Garbage collect unmaintained/unused instances
Closed, ResolvedPublic
Actions

Assigned To

Authored By

	faidon
	Jun 14 2015, 2:31 PM

Description

Over the weekend, we got flooded with ~6500 cronspam emails to root@wikimedia.org, some diamond/sudo errors that had to do with the resolver configuration & inability to resolve their own hostnames.

These were coming to production's root@wikimedia.org, which means that it was coming from instances that haven't being running puppet since before 0295b935034c685936f5a79c273696df6bb4521c got merged (back in mid-March).

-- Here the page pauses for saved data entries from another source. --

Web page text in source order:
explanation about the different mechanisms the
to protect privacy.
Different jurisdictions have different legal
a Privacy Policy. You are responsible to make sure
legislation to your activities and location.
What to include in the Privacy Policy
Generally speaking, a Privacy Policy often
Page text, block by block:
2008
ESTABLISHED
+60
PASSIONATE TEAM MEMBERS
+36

It was all coming from four instances: mwreview-merl, towtruck, language-replag-wiki, sensu-01. The first three are unable to run puppet and the last puppet run they've had was 198299, 218308 and 198297 minutes ago. sensu-01 had a stale puppet lock, which I removed and now the puppet run fails due to some unrelated failure.

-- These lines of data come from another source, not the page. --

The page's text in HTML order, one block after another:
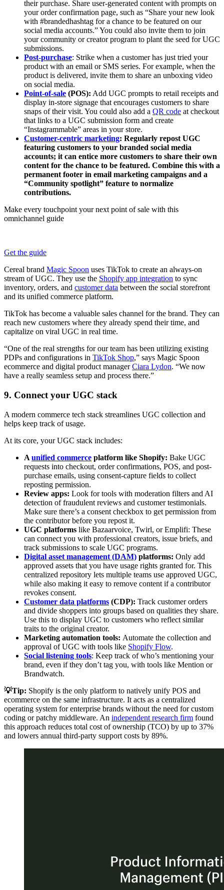
their purchase. Share user-generated content with prompts on
your order confirmation page, such as “Share your new look
with #brandedhashtag for a chance to be featured on our
social media accounts.” You could also invite them to join
your community or creator program to plant the seed for UGC
submissions.
Post-purchase: Strike when a customer has just tried your
product with an email or SMS series. For example, when the
product is delivered, invite them to share an unboxing video
on social media.
Point-of-sale (POS): Add UGC prompts to retail receipts and
display in-store signage that encourages customers to share
snaps of their visit. You could also add a QR code at checkout
that links to a UGC submission form and create
“Instagrammable” areas in your store.
Customer-centric marketing: Regularly repost UGC
featuring customers to your branded social media
accounts; it can entice more customers to share their own
content for the chance to be featured. Combine this with a
permanent footer in email marketing campaigns and a
“Community spotlight” feature to normalize
contributions.
Make every touchpoint your next point of sale with this
omnichannel guide
Get the guide
Cereal brand Magic Spoon uses TikTok to create an always-on
stream of UGC. They use the Shopify app integration to sync
inventory, orders, and customer data between the social storefront
and its unified commerce platform.
TikTok has become a valuable sales channel for the brand. They can
reach new customers where they already spend their time, and
capitalize on viral UGC in real time.
“One of the real strengths for our team has been utilizing existing
PDPs and configurations in TikTok Shop,” says Magic Spoon
ecommerce and digital product managerCiara Lydon. “We now
have a really seamless setup and process there.”
9. Connect your UGC stack
A modern commerce tech stack streamlines UGC collection and
helps keep track of usage.
At its core, your UGC stack includes:
A unified commerce platform like Shopify: Bake UGC
requests into checkout, order confirmations, POS, and post-
purchase emails, using consent-capture fields to collect
reposting permission.
Review apps: Look for tools with moderation filters and AI
detection of fraudulent reviews and customer testimonials.
Make sure there’s a consent checkbox to get permission from
the contributor before you repost it.
UGC platforms like Bazaarvoice, Twirl, or Emplifi: These
can connect you with professional creators, issue briefs, and
track submissions to scale UGC programs.
Digital asset management (DAM) platforms: Only add
approved assets that you have usage rights granted for. This
centralized repository lets multiple teams use approved UGC,
while also making it easy to remove content if a contributor
revokes consent.
Customer data platforms (CDP): Track customer orders
and divide shoppers into groups based on qualities they share.
Use this to display UGC to customers who reflect similar
traits to the original creator.
Marketing automation tools: Automate the collection and
approval of UGC with tools like Shopify Flow.
Social listening tools: Keep track of who’s mentioning your
brand, even if they don’t tag you, with tools like Mention or
Brandwatch.
💡Tip: Shopify is the only platform to natively unify POS and
ecommerce on the same infrastructure. It acts as a centralized
operating system for enterprise brands without the need for custom
coding or patchy middleware. An independent research firm found
this approach reduces total cost of ownership (TCO) by up to 37%
and lowers annual third-party support costs by 89%.

I've fixed their email configuration manually but I believe we should do something about instances like the above:

An instance that hasn't run puppet for 3+ months is likely unmaintained and could be unmaintained in all sorts of other ways (e.g. running insecure software).
An unmaintained instance is likely to be unused as well, which is a waste of resources
Those instances do not get important fixes that we deploy via puppet (e.g. mail configuration, like above)
Our puppet tree often has patterns where we fix something but leave backwards-compatible code (e.g. an ensure => absent), then remove it after some time passes. It's very rare that such code stays for 3 months.